19. No, Wait, The Worst Thing Your Work Can Be Is Unclear

Clarity is king. Say what you mean. You’re telling a story, be it in a book, a film, a game, an article, a diner table placemat. Don’t make the reader stagger woozily through a mire just to grasp what you’re saying.

20. Writing Is About Words, Storytelling Is About Life

Everybody tells you that to be a writer, you have to read and write a lot. That’s true. But it’s not all of it. That’ll get you to understand the technical side. It’ll help you grasp the way a story is built. But that doesn’t put meat on the bones you arrange. For that, you need everything but reading and writing. Go live. Travel. Ride a bike. Eat weird food. Experience things. Otherwise, what the fuck are you going to talk about?

21. Everything Can Be Fixed In Post

Stop stressing out.
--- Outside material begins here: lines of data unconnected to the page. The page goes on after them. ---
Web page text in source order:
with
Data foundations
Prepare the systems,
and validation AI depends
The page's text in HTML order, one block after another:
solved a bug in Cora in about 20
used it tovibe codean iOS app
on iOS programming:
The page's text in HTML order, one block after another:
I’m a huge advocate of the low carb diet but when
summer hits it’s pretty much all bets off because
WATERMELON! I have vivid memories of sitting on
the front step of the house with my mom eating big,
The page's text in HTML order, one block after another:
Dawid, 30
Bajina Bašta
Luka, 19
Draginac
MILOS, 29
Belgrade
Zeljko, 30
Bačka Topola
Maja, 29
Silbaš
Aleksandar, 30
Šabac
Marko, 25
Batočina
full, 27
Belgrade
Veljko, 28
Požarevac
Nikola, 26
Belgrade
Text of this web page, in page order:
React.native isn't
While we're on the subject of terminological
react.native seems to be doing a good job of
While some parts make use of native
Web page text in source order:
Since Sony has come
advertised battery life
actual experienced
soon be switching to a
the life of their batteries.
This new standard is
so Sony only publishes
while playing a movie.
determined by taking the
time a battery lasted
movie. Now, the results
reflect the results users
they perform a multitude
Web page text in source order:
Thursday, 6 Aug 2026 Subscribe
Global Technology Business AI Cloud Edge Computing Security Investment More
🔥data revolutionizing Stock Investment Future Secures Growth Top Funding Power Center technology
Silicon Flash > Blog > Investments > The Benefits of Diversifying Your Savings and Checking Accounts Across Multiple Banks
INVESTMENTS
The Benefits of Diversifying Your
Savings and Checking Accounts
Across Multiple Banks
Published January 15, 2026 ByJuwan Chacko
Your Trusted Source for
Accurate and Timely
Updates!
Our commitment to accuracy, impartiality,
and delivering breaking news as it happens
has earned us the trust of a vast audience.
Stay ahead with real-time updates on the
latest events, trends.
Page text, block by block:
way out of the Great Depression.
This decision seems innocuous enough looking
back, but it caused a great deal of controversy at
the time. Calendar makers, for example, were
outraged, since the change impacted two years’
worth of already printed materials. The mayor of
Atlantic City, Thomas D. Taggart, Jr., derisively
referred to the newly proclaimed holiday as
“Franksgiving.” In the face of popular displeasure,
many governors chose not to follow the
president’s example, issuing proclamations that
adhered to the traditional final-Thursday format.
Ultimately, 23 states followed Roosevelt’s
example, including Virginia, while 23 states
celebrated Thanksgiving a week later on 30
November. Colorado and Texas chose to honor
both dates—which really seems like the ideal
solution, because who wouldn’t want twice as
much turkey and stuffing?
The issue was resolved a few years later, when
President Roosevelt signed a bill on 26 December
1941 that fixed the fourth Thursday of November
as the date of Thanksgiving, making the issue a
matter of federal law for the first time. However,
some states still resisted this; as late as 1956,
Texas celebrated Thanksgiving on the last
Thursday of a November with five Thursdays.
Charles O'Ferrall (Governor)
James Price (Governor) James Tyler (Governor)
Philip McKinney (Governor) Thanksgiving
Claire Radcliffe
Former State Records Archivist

You get the one thing few others get: a constant array of do-overs. Writing is rewriting. Edit till she’s pretty. Rewrite until it doesn’t suck. You have an endless supply of blowtorches, hacksaws, scalpels, chainsaws, M80s, and orbital lasers to constantly destroy and rebuild. Of course, you can get caught in that cycle, too. You have to know when to stop the fiddling. You have to know when to get off the ride.

22. Quit Quitting

It’s all too easy to start something and not finish it. Remember when I said you were legion? It’s true, but if you want to be separated from 90% of the other writers (or “writers” depending on how pedantic you choose to be) out there, then just finish the shit that you started. Stop abandoning your children. You wouldn’t call yourself a runner if you quit every race your ran halfway through. Finishing is a good start. Stop looking for the escape hatch; pretend your work in progress just plain doesn’t have one.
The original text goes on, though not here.